The Science of Technology Adoption

The Science of Technology Adoption

David Shaywitz, a physician-scientist turned venture partner, lamented the tyranny of the dashboard not long ago. In his excellent piece on healthcare innovation and the technology adoption life cycle, David is concerned that the ideology of big data − with the dashboard as a key symbol and feature, has taken on a life of its own, assuming a sense of both inevitability and self-justification. From measurement in service of people, we measure in service of data. The risk is measuring much that is unimportant while not capturing what is important, including subjective, expert judgment.

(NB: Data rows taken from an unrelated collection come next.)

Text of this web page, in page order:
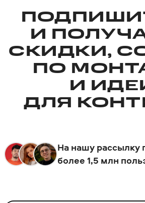
И
СКИДКИ,
ПО
И
ДЛЯ
На нашу рассылку
более 1,5 млн
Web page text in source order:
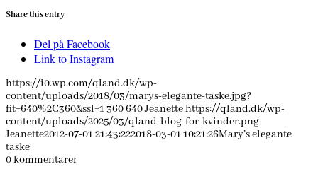
Share this entry
Del på Facebook
Link to Instagram
https://i0.wp.com/qland.dk/wp-
content/uploads/2018/03/marys-elegante-taske.jpg?
fit=640%2C360&ssl=1 360640Jeanettehttps://qland.dk/wp-
content/uploads/2025/03/qland-blog-for-kvinder.png
Jeanette2012-07-01 21:43:222018-03-01 10:21:26Mary’s elegante
taske
0kommentarer
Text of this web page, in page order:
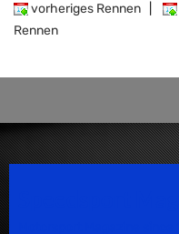
vorheriges Rennen
Rennen
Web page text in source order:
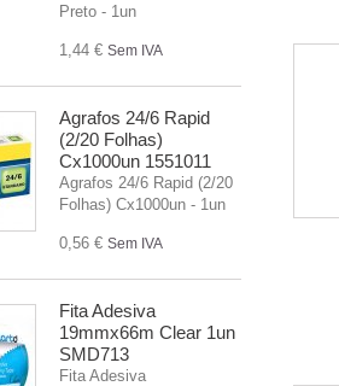
Preto - 1un
1,44 € Sem IVA
Agrafos 24/6 Rapid
(2/20 Folhas)
Cx1000un 1551011
Agrafos 24/6 Rapid (2/20
Folhas) Cx1000un - 1un
0,56 € Sem IVA
Fita Adesiva
19mmx66m Clear 1un
SMD713
Fita Adesiva
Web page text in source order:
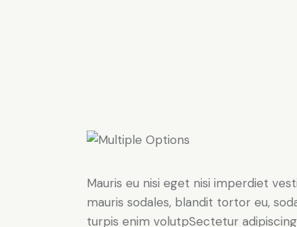
Mauris eu nisi eget nisi imperdiet
mauris sodales, blandit tortor eu,
turpis enim volutpSectetur
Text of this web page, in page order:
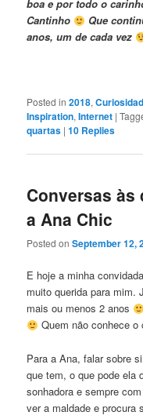
boa e por todo o
Cantinho
Que
anos, um de cada vez
Posted in 2018,
Inspiration,Internet |
quartas |10 Replies
Conversas
a Ana Chic
Posted onSeptember 12,
E hoje a minha
muito querida para mim.
mais ou menos 2 anos
Quem não conhece o
Para a Ana, falar sobre
que tem, o que pode ela
sonhadora e sempre
ver a maldade e procura
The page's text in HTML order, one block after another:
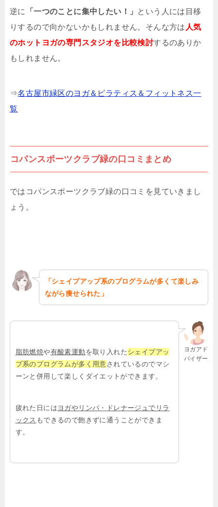
逆に 「一つのことに集中したい！」 という人には目移
りするので向かないかもしれません。そんな方は 人気
のホットヨガの専門スタジオを比較検討するのありか
もしれません。
⇒名古屋市緑区のヨガ＆ピラティス＆フィットネス一
覧
コパンスポーツクラブ緑の口コミまとめ
ではコパンスポーツクラブ緑の口コミを見ていきまし
ょう。
「シェイプアップ系のプログラムが多くて楽しみ
ながら痩せられた」
ヨガアド
バイザー
脂肪燃焼や有酸素運動を取り入れたシェイプアッ
プ系のプログラムが多く用意されているのでマシ
ーンと併用して楽しくダイエットができます。
疲れた日にはヨガやリンパ・ドレナージュでリラ
ックス もできるので飽きずに通うことができま
す。

As an independent consultant to companies developing consumer-facing digital health applications, I see the tyranny in new form factors like the dashboard, but also in the expectation that clinicians and patients adopt a new tool from day one. Build it and they will come is the mantra.

But when people are busy and unfamiliar with a product, why would they come? There’s nothing positive that awaits, or what psychologists call positive immediate consequences (PICs), a.k.a. rewards, such as a beer, pizza party, chocolate, or stars (for those of us under the age of 6). Really, there are only negatives (NICs): normal routines are disrupted; people have to make an effort learning something new; risk getting it wrong or not getting it at all; be reprimanded by a supervisor; remember a new login, et cetera. Interestingly, in Dutch (my native language) “niks” means ‘nothing’.

Three things to keep in mind in the technology adoption life cycle:

It must be fun, positive and rewarding to use in order for technology adoption to work.

Behavior science teaches us that life is a PICNIC when you understand behavior. A good bit of behavior is driven by its consequences. When something positive awaits, that motivates and increases the likelihood of the desired behavior. This holds for pigeons as well as higher-order animals like humans. It‘s how animals are trained for dog and pony shows, movies, and medical exams (just ask the lions in a zoo). But even when there’s a cookie around every turn and the animal is motivated, establishing a new routine takes a disproportionate amount of effort. Put simply, it is easier (positive) to keep the old routine and unclear (negative) what the new routine will bring. Chances of giving up, whether a new diet or computer dashboard, outweigh the odds of technology adoption.

Expect a learning curve, no matter how user-friendly your form factor is.

To the user, it is new technology.

Cognitive science shows that it takes many repetitions, practice if you will, to go from novice to expert. So even when you are eager to learn something, such as driving a car or hot computer game, new information and routines must be learned, integrated and automated in our brains and bodies. It takes time to develop muscle, motor and neuronal memory, all of which contribute to a sense of mastery and skill. A novice user cannot be an expert or comfortable on day one. Expertise and familiarity require repetition, lots of it. 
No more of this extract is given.